Padang – Universitas Andalas (UNAND) secara resmi menyatakan sikap terkait kondisi kebangsaan di tengah rencana aksi unjuk rasa damai mahasiswa di depan gedung DPRD Sumatera Barat pada Senin (1/9/2025). Pernyataan sikap tersebut disampaikan bersamaan dengan pelepasan mahasiswa oleh Rektor UNAND, Efa Yonnedi.
Efa Yonnedi dalam sambutannya menyampaikan dukungan terhadap kebebasan berpendapat yang dijamin konstitusi. Namun, ia mengingatkan mahasiswa tentang pentingnya tanggung jawab moral dan etika dalam berdemokrasi. “Kebebasan berpendapat adalah hak, dan ia selalu datang bersama tanggung jawab,” ujarnya.
Rektor Efa Yonnedi juga berpesan agar mahasiswa menjadikan demonstrasi sebagai ruang belajar politik dan pengabdian publik. Ia meminta mahasiswa untuk menyuarakan aspirasi secara rasional, kritis, santun, dan damai, serta tidak mudah terprovokasi. “Demonstrasi ini adalah ruang belajar politik dan pengabdian publik. Tunjukkan bahwa mahasiswa UNAND mampu menyuarakan aspirasi secara rasional, kritis, santun, dan damai. Jangan mudah terprovokasi,” katanya pada Senin (1/9/2025).
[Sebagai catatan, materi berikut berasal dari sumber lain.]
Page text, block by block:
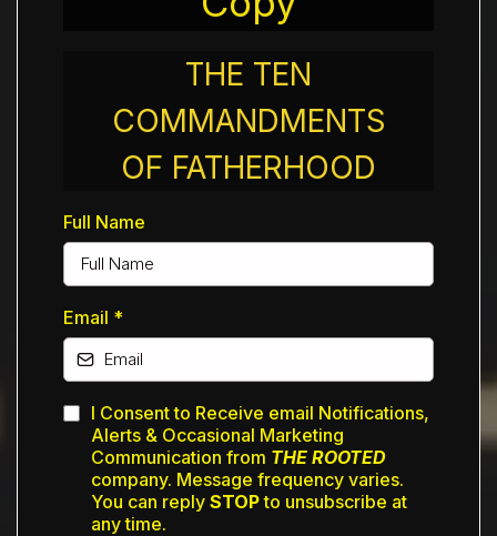
THE TEN
COMMANDMENTS
OF FATHERHOOD
Full Name
Email *
I Consent to Receive email Notifications,
Alerts & Occasional Marketing
Communication from THE ROOTED
company. Message frequency varies.
You can reply STOPto unsubscribe at
any time.

Lebih lanjut, Rektor berpesan agar mahasiswa menyampaikan tuntutan yang berlandaskan Pancasila dan UUD 1945, serta didasari kepedulian terhadap bangsa. Menurutnya, aksi damai bukan hanya sekadar bentuk protes, tetapi juga latihan kewarganegaraan yang menguatkan kedewasaan berdemokrasi. “Pergilah dengan hati jernih, niat tulus, dan semangat kebangsaan. Pulanglah dengan selamat,” pesannya.
Selain melepas mahasiswa, Rektor UNAND atas nama sivitas akademika juga menyampaikan pernyataan sikap resmi terkait kondisi kebangsaan. UNAND menyoroti keprihatinan mendalam terhadap dinamika sosial, ekonomi, dan politik yang terjadi, serta meluasnya aksi mahasiswa dan masyarakat.
UNAND juga menyampaikan duka mendalam atas meninggalnya Affan Kurniawan dan korban-korban lainnya, serta menyerukan semua pihak untuk menghentikan kekerasan yang merusak nilai kemanusiaan dan merugikan rakyat.
Dalam pernyataan sikapnya, UNAND menegaskan empat poin penting. Pertama, mendukung penuh gerakan mahasiswa dan masyarakat yang dilakukan secara damai, konstitusional, dan bermartabat untuk mendorong perbaikan hukum, ekonomi yang adil, dan kesejahteraan rakyat.
Kedua, UNAND meminta Pemerintah dan DPR untuk membatalkan kebijakan yang berpotensi merugikan rakyat, meningkatkan ketimpangan sosial, melemahkan demokrasi, dan mengikis kepercayaan publik.
Ketiga, UNAND mendorong mahasiswa, khususnya mahasiswa UNAND, untuk terus menunjukkan kepedulian dengan cara-cara yang konstruktif, argumentatif, dan bermartabat. Aksi harus disertai kesadaran untuk menjaga diri, menjunjung etika akademik, dan kehati-hatian agar aspirasi yang disampaikan membawa kebaikan bagi bangsa.
Keempat, UNAND mengimbau penyelenggara negara serta aparat keamanan (Polri/TNI) untuk mendengarkan aspirasi masyarakat secara terbuka dan penuh tanggung jawab. Prinsip responsivitas, transparansi, dan akuntabilitas harus menjadi landasan utama dalam setiap langkah yang diambil. Pernyataan sikap ini disampaikan sebagai wujud tanggung jawab moral sivitas akademika UNAND untuk menjaga martabat demokrasi dan nurani rakyat.